A finales de 2022 llegaba a las librerías 1969 (Navona; L’Altra, en catalán), novela a la que el escritor Eduard Márquez (Barcelona, 1960) ha dedicado los últimos ocho años. En el transcurso de este largo período se ha documentado de forma más que exhaustiva: ha acumulado cientos de libros y revistas, miles de documentos de archivo y horas y horas de entrevistas. El resultado es una novela documental, construida como un collage, a partir de pequeños fragmentos escogidos entre el material acumulado. En sus más de 500 páginas, el autor pone el foco en el año que marca el inicio del fin de la dictadura, y en una ciudad especialmente bulliciosa, Barcelona.
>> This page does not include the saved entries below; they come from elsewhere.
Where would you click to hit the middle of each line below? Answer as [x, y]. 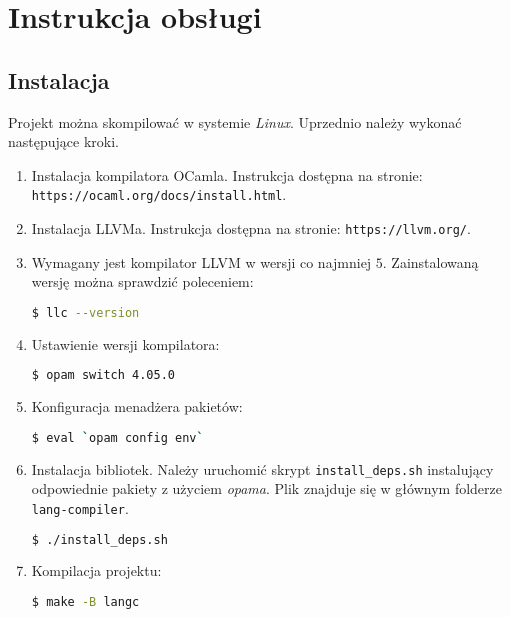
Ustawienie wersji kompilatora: [125, 343]
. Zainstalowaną [430, 261]
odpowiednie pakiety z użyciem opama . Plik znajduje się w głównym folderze [266, 488]
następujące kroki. [63, 141]
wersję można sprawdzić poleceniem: [142, 281]
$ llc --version [85, 312]
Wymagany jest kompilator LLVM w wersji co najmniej [201, 261]
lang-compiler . [80, 507]

Pero 1969 no nos habla únicamente de aquellos doce meses, sino también del inicio de toda una época, los años 70, caracterizada tanto por las aspiraciones de cambio radical como por las desilusiones con las que, muchas veces, culminaron estas expectativas.
El final del franquismo y la transición están muy presentes en el debate público. Es un período del que se habla mucho, pero sobre el que siempre suelen repetirse los mismos lugares comunes. ¿Cómo ha cambiado tu mirada sobre aquella época la elaboración del libro?
Cuando empecé a trabajar en la novela, la idea de la transición modélica, gracias a la cual unas cuantas mentes preclaras y generosas nos regalaron la democracia, ya estaba muy desacreditada. De manera que me encontré con una visión menos modélica y más colectiva. Es decir, una visión que reconoce la enorme violencia del proceso y que asume la presión que se ejerció desde multitud de organizaciones para forzarlo y canalizarlo. En este sentido, es sorprendente la gran cantidad de material académico sobre organizaciones de todo tipo —políticas, laborales, sociales, culturales…— que jugaron un papel en el cambio. Ahora bien, a pesar de esto, creo que hay que abrir aún más el foco y recuperar la fuerza de la calle y de la gente anónima que, sin estar encuadrada o estando encuadrada en organizaciones pequeñas o marginales, también puso su grano de arena para mejorar la vida de su barrio, o la escuela de sus hijos, o las condiciones laborales de su lugar de trabajo, o los derechos de determinados colectivos… Una labor de desgaste más diversa de lo que se cree y que hay que reivindicar. En la línea, un poco, de la intrahistoria de Unamuno.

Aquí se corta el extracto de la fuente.